2008 Will County Executive election
| Nominee | Larry Walsh | Dan S. Kennison |  |
| Party | Democratic | Republican |
| Popular vote | 155,282 | 104,611 |
| Percentage | 59.75% | 40.25% |
| County Executive before election Larry Walsh Democratic | Elected County Executive Larry Walsh Democratic |

= 2008 Will County Executive election =

The 2008 Will County Executive election was held on November 4, 2008. Incumbent Democratic County Executive Larry Walsh ran for re-election to a second term.

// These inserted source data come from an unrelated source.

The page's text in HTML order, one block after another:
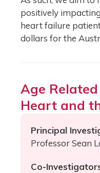
positively
heart failure
dollars for the
Age
Heart and
Principal
Professor Sean
Co-
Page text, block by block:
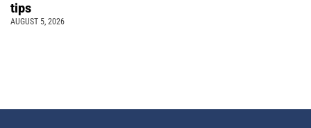
tips
AUGUST 5, 2026

He was challenged by Republican Dan S. Kennison, a businessman who ran a medical supply company.

During the campaign, Walsh was arrested for driving under the influence, and "sincerely apologize[d]" to county residents "for this incident," but said that he would "absolutely not" end his campaign for re-election. In the final days of the campaign, news broke that the FBI had met with County Auditor Stephen Weber, a Republican, over an alleged investigation into Walsh's office, which he called "a fabrication coming from a political campaign trying to smear my reputation and my staff[.]"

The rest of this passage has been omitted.